═════ SOURCE MATERIAL ═════

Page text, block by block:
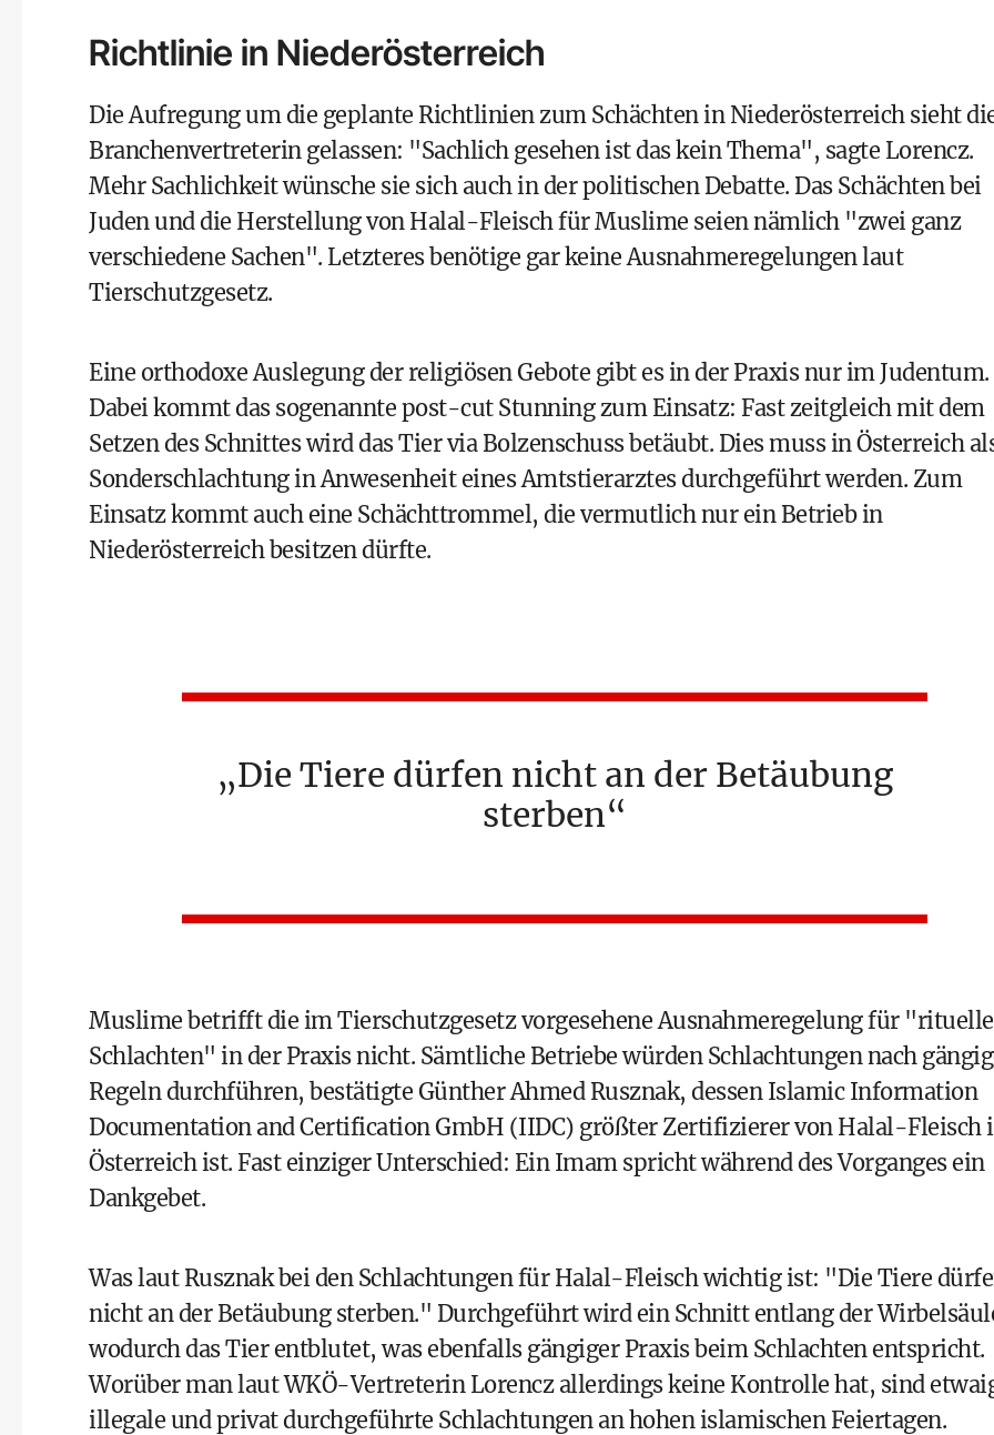
Richtlinie in Niederösterreich
Die Aufregung um die geplante Richtlinien zum Schächten in Niederösterreichsieht
Branchenvertreterin gelassen: "Sachlich gesehen ist das kein Thema", sagte Lorencz.
Mehr Sachlichkeit wünsche sie sich auch in der politischen Debatte. Das Schächten bei
Juden und die Herstellung von Halal-Fleisch für Muslime seien nämlich "zwei ganz
verschiedene Sachen". Letzteres benötige gar keine Ausnahmeregelungen laut
Tierschutzgesetz.
Eine orthodoxe Auslegung der religiösen Gebote gibt es in der Praxis nur im Judentum.
Dabei kommt das sogenannte post-cut Stunning zum Einsatz: Fast zeitgleich mit dem
Setzen des Schnittes wird das Tier via Bolzenschuss betäubt. Dies muss in Österreich
Sonderschlachtung in Anwesenheit eines Amtstierarztes durchgeführt werden. Zum
Einsatz kommt auch eine Schächttrommel, die vermutlich nur ein Betrieb in
Niederösterreich besitzen dürfte.
Die Tiere dürfen nicht an der Betäubung
sterben
Muslime betrifft die im Tierschutzgesetz vorgesehene Ausnahmeregelung für
Schlachten" in der Praxis nicht. Sämtliche Betriebe würden Schlachtungen nach
Regeln durchführen, bestätigte Günther Ahmed Rusznak, dessen Islamic Information
Documentation and Certification GmbH (IIDC) größter Zertifizierer von Halal-Fleisch
Österreich ist. Fast einziger Unterschied: Ein Imam spricht während des Vorganges ein
Dankgebet.
Was laut Rusznak bei den Schlachtungen für Halal-Fleisch wichtig ist: "Die Tiere
nicht an der Betäubung sterben." Durchgeführt wird ein Schnitt entlang der
wodurch das Tier entblutet, was ebenfalls gängiger Praxis beim Schlachten entspricht.
Worüber man laut WKÖ-Vertreterin Lorencz allerdings keine Kontrolle hat, sind
illegale und privat durchgeführte Schlachtungen an hohen islamischen Feiertagen.

═════

## ACTION ITEM
For the span from the line containing "Setzen des Schnittes" through the last line of the entries above, transcribe each line exactly and leave out everything else.

## YOUR SOLUTION
Setzen des Schnittes wird das Tier via Bolzenschuss betäubt. Dies muss in Österreich
Sonderschlachtung in Anwesenheit eines Amtstierarztes durchgeführt werden. Zum
Einsatz kommt auch eine Schächttrommel, die vermutlich nur ein Betrieb in
Niederösterreich besitzen dürfte.
Die Tiere dürfen nicht an der Betäubung
sterben
Muslime betrifft die im Tierschutzgesetz vorgesehene Ausnahmeregelung für
Schlachten" in der Praxis nicht. Sämtliche Betriebe würden Schlachtungen nach
Regeln durchführen, bestätigte Günther Ahmed Rusznak, dessen Islamic Information
Documentation and Certification GmbH (IIDC) größter Zertifizierer von Halal-Fleisch
Österreich ist. Fast einziger Unterschied: Ein Imam spricht während des Vorganges ein
Dankgebet.
Was laut Rusznak bei den Schlachtungen für Halal-Fleisch wichtig ist: "Die Tiere
nicht an der Betäubung sterben." Durchgeführt wird ein Schnitt entlang der
wodurch das Tier entblutet, was ebenfalls gängiger Praxis beim Schlachten entspricht.
Worüber man laut WKÖ-Vertreterin Lorencz allerdings keine Kontrolle hat, sind
illegale und privat durchgeführte Schlachtungen an hohen islamischen Feiertagen.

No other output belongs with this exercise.